- [Work request]
In the data below, retype exactly the line that contains "12 de febrero de 2024" and every line after it, through the last.

------------------------------------------------------------------------

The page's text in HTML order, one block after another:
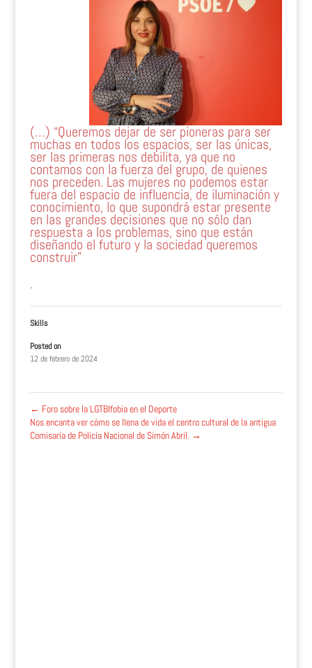
(…) “Queremos dejar de ser pioneras para ser
muchas en todos los espacios, ser las únicas,
ser las primeras nos debilita, ya que no
contamos con la fuerza del grupo, de quienes
nos preceden. Las mujeres no podemos estar
fuera del espacio de influencia, de iluminación y
conocimiento, lo que supondrá estar presente
en las grandes decisiones que no sólo dan
respuesta a los problemas, sino que están
diseñando el futuro y la sociedad queremos
construir”
.
Skills
Posted on
12 de febrero de 2024
← Foro sobre la LGTBIfobia en el Deporte
Nos encanta ver cómo se llena de vida el centro cultural de la antigua
Comisaría de Policía Nacional de Simón Abril. →

------------------------------------------------------------------------

- [Result]
12 de febrero de 2024
← Foro sobre la LGTBIfobia en el Deporte
Nos encanta ver cómo se llena de vida el centro cultural de la antigua
Comisaría de Policía Nacional de Simón Abril. →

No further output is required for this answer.